### Work order
The entries below are to be copied exactly, with every picture left out.

- Opening Delimiter -

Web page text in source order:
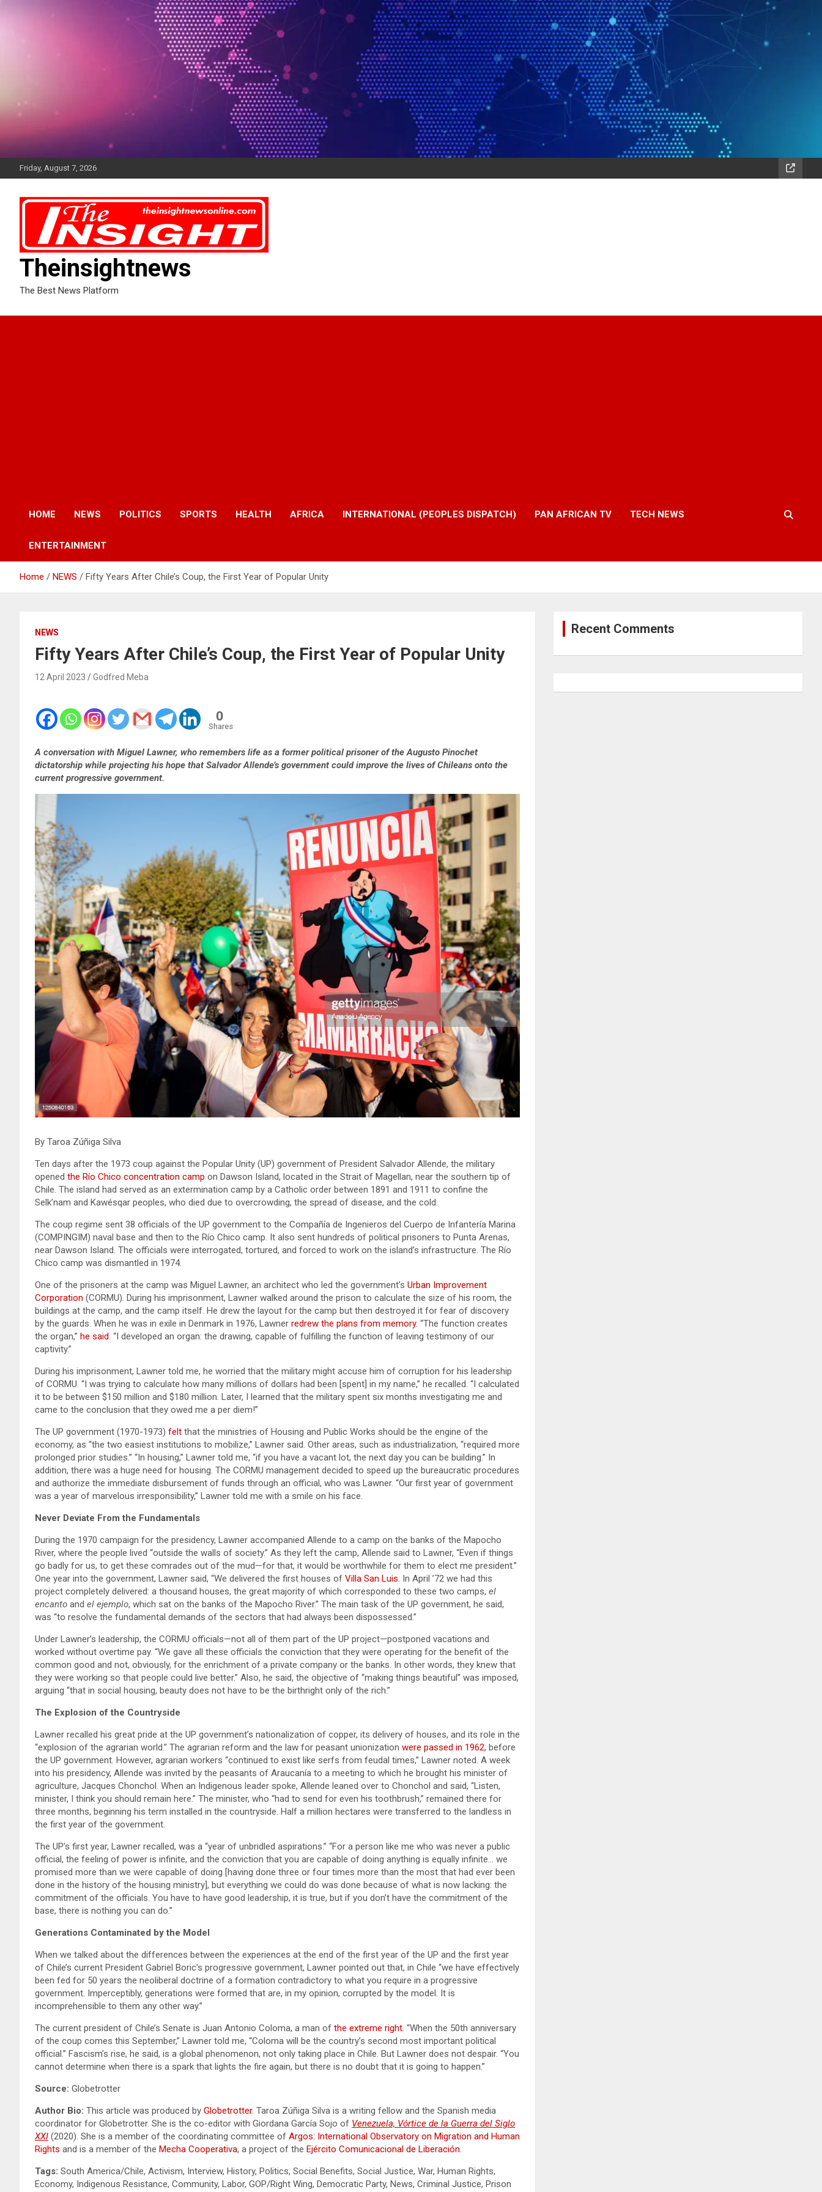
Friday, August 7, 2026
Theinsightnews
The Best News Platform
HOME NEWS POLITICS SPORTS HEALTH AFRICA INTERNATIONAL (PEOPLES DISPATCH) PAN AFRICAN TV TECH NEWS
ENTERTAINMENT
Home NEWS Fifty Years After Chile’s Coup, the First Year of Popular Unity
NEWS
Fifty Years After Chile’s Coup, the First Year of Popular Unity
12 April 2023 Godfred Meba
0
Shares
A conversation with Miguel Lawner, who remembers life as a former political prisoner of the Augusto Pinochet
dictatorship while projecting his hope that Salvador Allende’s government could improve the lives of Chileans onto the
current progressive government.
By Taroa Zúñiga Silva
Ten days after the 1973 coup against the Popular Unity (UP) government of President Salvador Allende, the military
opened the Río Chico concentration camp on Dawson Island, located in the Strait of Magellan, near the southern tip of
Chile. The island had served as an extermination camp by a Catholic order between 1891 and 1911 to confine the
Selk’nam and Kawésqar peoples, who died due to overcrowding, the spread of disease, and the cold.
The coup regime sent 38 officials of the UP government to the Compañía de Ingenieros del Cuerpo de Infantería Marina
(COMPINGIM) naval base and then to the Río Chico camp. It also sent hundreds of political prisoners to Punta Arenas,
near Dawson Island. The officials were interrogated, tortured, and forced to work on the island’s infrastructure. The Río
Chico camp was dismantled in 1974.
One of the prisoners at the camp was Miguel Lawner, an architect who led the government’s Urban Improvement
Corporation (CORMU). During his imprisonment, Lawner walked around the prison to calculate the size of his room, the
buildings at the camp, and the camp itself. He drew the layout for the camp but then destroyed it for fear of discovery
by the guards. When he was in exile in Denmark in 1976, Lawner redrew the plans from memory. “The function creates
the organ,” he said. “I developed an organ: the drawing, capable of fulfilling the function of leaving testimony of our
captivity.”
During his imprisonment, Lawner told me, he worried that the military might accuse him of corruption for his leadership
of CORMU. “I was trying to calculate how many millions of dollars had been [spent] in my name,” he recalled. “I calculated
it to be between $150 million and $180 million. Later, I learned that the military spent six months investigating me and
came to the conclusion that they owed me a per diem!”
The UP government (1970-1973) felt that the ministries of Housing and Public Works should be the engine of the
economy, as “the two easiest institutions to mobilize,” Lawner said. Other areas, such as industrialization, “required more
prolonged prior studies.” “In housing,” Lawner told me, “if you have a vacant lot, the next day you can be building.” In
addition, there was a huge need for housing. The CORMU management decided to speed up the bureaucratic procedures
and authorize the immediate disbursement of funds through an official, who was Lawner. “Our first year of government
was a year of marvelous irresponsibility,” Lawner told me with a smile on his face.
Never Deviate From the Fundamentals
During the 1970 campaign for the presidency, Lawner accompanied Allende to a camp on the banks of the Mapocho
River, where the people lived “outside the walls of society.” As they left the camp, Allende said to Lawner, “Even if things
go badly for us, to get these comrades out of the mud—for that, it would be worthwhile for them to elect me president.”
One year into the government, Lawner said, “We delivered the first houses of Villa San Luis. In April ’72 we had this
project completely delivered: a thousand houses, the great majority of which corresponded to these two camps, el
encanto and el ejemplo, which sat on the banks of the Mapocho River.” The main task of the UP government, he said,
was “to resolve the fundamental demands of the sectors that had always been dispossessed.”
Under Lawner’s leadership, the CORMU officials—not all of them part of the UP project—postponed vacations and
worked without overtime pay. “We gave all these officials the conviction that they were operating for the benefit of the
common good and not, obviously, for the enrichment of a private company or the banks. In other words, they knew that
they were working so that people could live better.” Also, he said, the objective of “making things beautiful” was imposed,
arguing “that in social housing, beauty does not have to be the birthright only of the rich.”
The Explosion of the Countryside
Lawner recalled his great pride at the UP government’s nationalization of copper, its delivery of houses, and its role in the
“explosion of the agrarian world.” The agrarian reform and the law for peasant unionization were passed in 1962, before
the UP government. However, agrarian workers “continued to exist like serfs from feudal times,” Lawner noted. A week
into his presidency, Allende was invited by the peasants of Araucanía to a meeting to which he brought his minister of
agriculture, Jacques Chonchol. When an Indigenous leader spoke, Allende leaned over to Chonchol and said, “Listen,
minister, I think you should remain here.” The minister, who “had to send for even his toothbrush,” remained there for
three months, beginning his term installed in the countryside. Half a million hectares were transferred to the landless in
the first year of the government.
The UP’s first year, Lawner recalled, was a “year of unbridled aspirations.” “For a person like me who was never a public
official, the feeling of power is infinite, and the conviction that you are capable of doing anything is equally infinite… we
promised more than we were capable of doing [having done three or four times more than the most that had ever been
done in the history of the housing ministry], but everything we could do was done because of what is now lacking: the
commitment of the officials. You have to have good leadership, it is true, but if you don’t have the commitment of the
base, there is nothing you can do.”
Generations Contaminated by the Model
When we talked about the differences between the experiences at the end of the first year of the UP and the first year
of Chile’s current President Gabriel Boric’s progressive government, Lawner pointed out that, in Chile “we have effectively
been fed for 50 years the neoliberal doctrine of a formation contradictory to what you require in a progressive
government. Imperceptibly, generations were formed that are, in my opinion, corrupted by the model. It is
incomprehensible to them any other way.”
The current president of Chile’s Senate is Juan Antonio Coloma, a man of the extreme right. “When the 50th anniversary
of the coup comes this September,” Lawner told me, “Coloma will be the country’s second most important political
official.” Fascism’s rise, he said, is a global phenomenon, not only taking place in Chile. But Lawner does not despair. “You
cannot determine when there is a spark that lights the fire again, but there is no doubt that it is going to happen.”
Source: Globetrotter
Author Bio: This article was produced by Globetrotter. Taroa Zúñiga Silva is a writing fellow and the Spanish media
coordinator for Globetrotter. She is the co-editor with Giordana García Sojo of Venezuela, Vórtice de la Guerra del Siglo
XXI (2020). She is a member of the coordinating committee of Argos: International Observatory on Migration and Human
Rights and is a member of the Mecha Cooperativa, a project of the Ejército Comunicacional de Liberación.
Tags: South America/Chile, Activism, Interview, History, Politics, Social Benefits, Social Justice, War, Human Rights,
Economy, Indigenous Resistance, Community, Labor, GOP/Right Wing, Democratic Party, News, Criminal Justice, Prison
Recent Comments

- Closing Delimiter -

### Solution for this problem
Web page text in source order:
Friday, August 7, 2026
Theinsightnews
The Best News Platform
HOME NEWS POLITICS SPORTS HEALTH AFRICA INTERNATIONAL (PEOPLES DISPATCH) PAN AFRICAN TV TECH NEWS
ENTERTAINMENT
Home NEWS Fifty Years After Chile’s Coup, the First Year of Popular Unity
NEWS
Fifty Years After Chile’s Coup, the First Year of Popular Unity
12 April 2023 Godfred Meba
0
Shares
A conversation with Miguel Lawner, who remembers life as a former political prisoner of the Augusto Pinochet
dictatorship while projecting his hope that Salvador Allende’s government could improve the lives of Chileans onto the
current progressive government.
By Taroa Zúñiga Silva
Ten days after the 1973 coup against the Popular Unity (UP) government of President Salvador Allende, the military
opened the Río Chico concentration camp on Dawson Island, located in the Strait of Magellan, near the southern tip of
Chile. The island had served as an extermination camp by a Catholic order between 1891 and 1911 to confine the
Selk’nam and Kawésqar peoples, who died due to overcrowding, the spread of disease, and the cold.
The coup regime sent 38 officials of the UP government to the Compañía de Ingenieros del Cuerpo de Infantería Marina
(COMPINGIM) naval base and then to the Río Chico camp. It also sent hundreds of political prisoners to Punta Arenas,
near Dawson Island. The officials were interrogated, tortured, and forced to work on the island’s infrastructure. The Río
Chico camp was dismantled in 1974.
One of the prisoners at the camp was Miguel Lawner, an architect who led the government’s Urban Improvement
Corporation (CORMU). During his imprisonment, Lawner walked around the prison to calculate the size of his room, the
buildings at the camp, and the camp itself. He drew the layout for the camp but then destroyed it for fear of discovery
by the guards. When he was in exile in Denmark in 1976, Lawner redrew the plans from memory. “The function creates
the organ,” he said. “I developed an organ: the drawing, capable of fulfilling the function of leaving testimony of our
captivity.”
During his imprisonment, Lawner told me, he worried that the military might accuse him of corruption for his leadership
of CORMU. “I was trying to calculate how many millions of dollars had been [spent] in my name,” he recalled. “I calculated
it to be between $150 million and $180 million. Later, I learned that the military spent six months investigating me and
came to the conclusion that they owed me a per diem!”
The UP government (1970-1973) felt that the ministries of Housing and Public Works should be the engine of the
economy, as “the two easiest institutions to mobilize,” Lawner said. Other areas, such as industrialization, “required more
prolonged prior studies.” “In housing,” Lawner told me, “if you have a vacant lot, the next day you can be building.” In
addition, there was a huge need for housing. The CORMU management decided to speed up the bureaucratic procedures
and authorize the immediate disbursement of funds through an official, who was Lawner. “Our first year of government
was a year of marvelous irresponsibility,” Lawner told me with a smile on his face.
Never Deviate From the Fundamentals
During the 1970 campaign for the presidency, Lawner accompanied Allende to a camp on the banks of the Mapocho
River, where the people lived “outside the walls of society.” As they left the camp, Allende said to Lawner, “Even if things
go badly for us, to get these comrades out of the mud—for that, it would be worthwhile for them to elect me president.”
One year into the government, Lawner said, “We delivered the first houses of Villa San Luis. In April ’72 we had this
project completely delivered: a thousand houses, the great majority of which corresponded to these two camps, el
encanto and el ejemplo, which sat on the banks of the Mapocho River.” The main task of the UP government, he said,
was “to resolve the fundamental demands of the sectors that had always been dispossessed.”
Under Lawner’s leadership, the CORMU officials—not all of them part of the UP project—postponed vacations and
worked without overtime pay. “We gave all these officials the conviction that they were operating for the benefit of the
common good and not, obviously, for the enrichment of a private company or the banks. In other words, they knew that
they were working so that people could live better.” Also, he said, the objective of “making things beautiful” was imposed,
arguing “that in social housing, beauty does not have to be the birthright only of the rich.”
The Explosion of the Countryside
Lawner recalled his great pride at the UP government’s nationalization of copper, its delivery of houses, and its role in the
“explosion of the agrarian world.” The agrarian reform and the law for peasant unionization were passed in 1962, before
the UP government. However, agrarian workers “continued to exist like serfs from feudal times,” Lawner noted. A week
into his presidency, Allende was invited by the peasants of Araucanía to a meeting to which he brought his minister of
agriculture, Jacques Chonchol. When an Indigenous leader spoke, Allende leaned over to Chonchol and said, “Listen,
minister, I think you should remain here.” The minister, who “had to send for even his toothbrush,” remained there for
three months, beginning his term installed in the countryside. Half a million hectares were transferred to the landless in
the first year of the government.
The UP’s first year, Lawner recalled, was a “year of unbridled aspirations.” “For a person like me who was never a public
official, the feeling of power is infinite, and the conviction that you are capable of doing anything is equally infinite… we
promised more than we were capable of doing [having done three or four times more than the most that had ever been
done in the history of the housing ministry], but everything we could do was done because of what is now lacking: the
commitment of the officials. You have to have good leadership, it is true, but if you don’t have the commitment of the
base, there is nothing you can do.”
Generations Contaminated by the Model
When we talked about the differences between the experiences at the end of the first year of the UP and the first year
of Chile’s current President Gabriel Boric’s progressive government, Lawner pointed out that, in Chile “we have effectively
been fed for 50 years the neoliberal doctrine of a formation contradictory to what you require in a progressive
government. Imperceptibly, generations were formed that are, in my opinion, corrupted by the model. It is
incomprehensible to them any other way.”
The current president of Chile’s Senate is Juan Antonio Coloma, a man of the extreme right. “When the 50th anniversary
of the coup comes this September,” Lawner told me, “Coloma will be the country’s second most important political
official.” Fascism’s rise, he said, is a global phenomenon, not only taking place in Chile. But Lawner does not despair. “You
cannot determine when there is a spark that lights the fire again, but there is no doubt that it is going to happen.”
Source: Globetrotter
Author Bio: This article was produced by Globetrotter. Taroa Zúñiga Silva is a writing fellow and the Spanish media
coordinator for Globetrotter. She is the co-editor with Giordana García Sojo of Venezuela, Vórtice de la Guerra del Siglo
XXI (2020). She is a member of the coordinating committee of Argos: International Observatory on Migration and Human
Rights and is a member of the Mecha Cooperativa, a project of the Ejército Comunicacional de Liberación.
Tags: South America/Chile, Activism, Interview, History, Politics, Social Benefits, Social Justice, War, Human Rights,
Economy, Indigenous Resistance, Community, Labor, GOP/Right Wing, Democratic Party, News, Criminal Justice, Prison
Recent Comments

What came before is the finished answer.